Our hero is a young, lonely latchkey kid, left unsupervised for hours on end while his mother works hard to pay the rent. He’s bullied daily by other kids in his industrial neighborhood, a routine that escalates when he stumbles into the lives of two adult bank-robbers who happen to choose his private hiding spot for their own and bully him even harder. Without the familial love & attention and the personal resilience he needs to survive modern urbanity, the poor little tyke only has one coping mechanism that makes his life worth living: dreaming about Godzilla. Whenever life gets too tough to handle, he rushes to a homemade computer that hypnotizes him into dreaming he’s on Monster Island, where he makes fast friends with Godzilla’s useless, hideous son, Minilla. The two interspecies buddies mostly just watch recycled footage of previous Godzilla battles from the sidelines, cheering their favorite monster on as he beats up Ebirah, Anguirus, and The Kamacuras, among other skyscraper creatures. A brand-new monster then enters the picture in form of Gabara, the kaiju equivalent of the bullies that our hero has been avoiding fighting back against in real life. While Minilla learns the confidence to fight his own battles without Godzilla’s help against the obnoxious Gabara in the dreamworld, his new human bestie does the same in the real world, even though he’d rather be napping and dreaming of his favorite Godzilla clips. If it weren’t for all the rubber-suited wrestling matches and the aggressively swanky jazz soundtrack keeping the mood lively, it would be a sad little story about the world’s loneliest boy.

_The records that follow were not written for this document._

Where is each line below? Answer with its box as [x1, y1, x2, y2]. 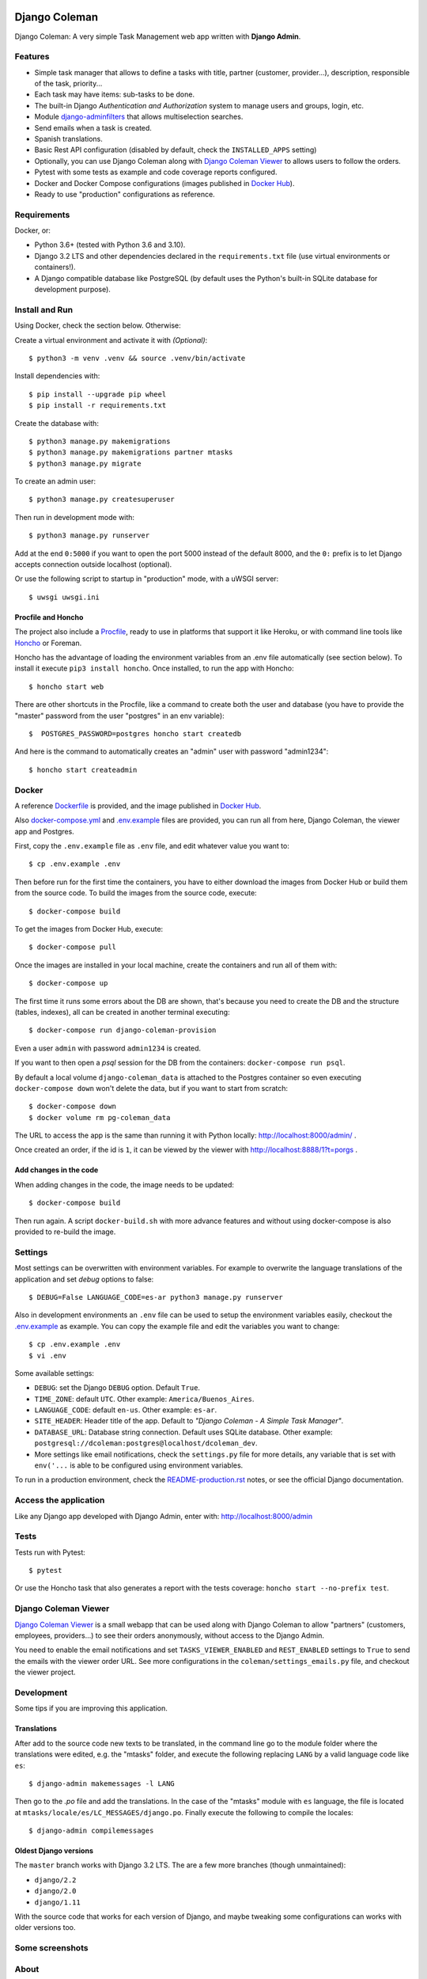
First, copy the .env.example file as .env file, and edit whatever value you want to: [14, 841, 290, 851]
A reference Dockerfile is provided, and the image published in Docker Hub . [14, 800, 262, 811]
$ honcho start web [28, 682, 104, 691]
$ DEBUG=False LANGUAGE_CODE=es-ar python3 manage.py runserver [28, 1293, 284, 1301]
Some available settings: [14, 1368, 95, 1377]
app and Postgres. [14, 826, 74, 836]
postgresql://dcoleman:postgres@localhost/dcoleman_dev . [34, 1438, 258, 1448]
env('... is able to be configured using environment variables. [34, 1461, 244, 1470]

The title All Monsters Attack promises a repeat sequel to the battle-royale kaiju showcase of Destroy All Monsters, so it’s kind of a letdown that so much of its monster action is recycled from previous Godzilla outings. That disappointment is then compounded by the dorky, unintimidating design of the bully Gabara, who looks like a geriatric housecat with an elongated neck and a Donald Trump wig. Still, I found myself charmed by the psychic space it affords Monster Island as an escapist fantasy for young Godzilla fans. The idea of astral projecting yourself all the way there just to hang out with Minilla, of all monsters, is a hilarious indignity. Here, the laughably ugly little thing has somehow mastered human speech but still brays like a donkey when he gets nervous, which happens a lot as he’s mercilessly bullied by Gabara. Our hero seems fond of the pitiful mutant, though, which is sweet, even if it’s an indication of why he’s the kind of nerd who might get bullied around the schoolyard. It’s easy to imagine kids his age enjoying All Monsters Attack in the sequences where it turns into a clip show of Godzilla’s greatest hits (or, more accurately, his then-recent hits), so I can’t fault the movie too much for playing directly to that age group’s corny sensibilities. The worst I can say about it is that it has since been made obsolete by the invention of home video & YouTube, which would allow children to rewatch their favorite Godzilla battles without having to suffer through Minilla’s buffoonery or the afterschool special messaging to get there. Being a lonely, unsupervised nerd has never been more fun.

-Brandon Ledet

Son of Godzilla (1967)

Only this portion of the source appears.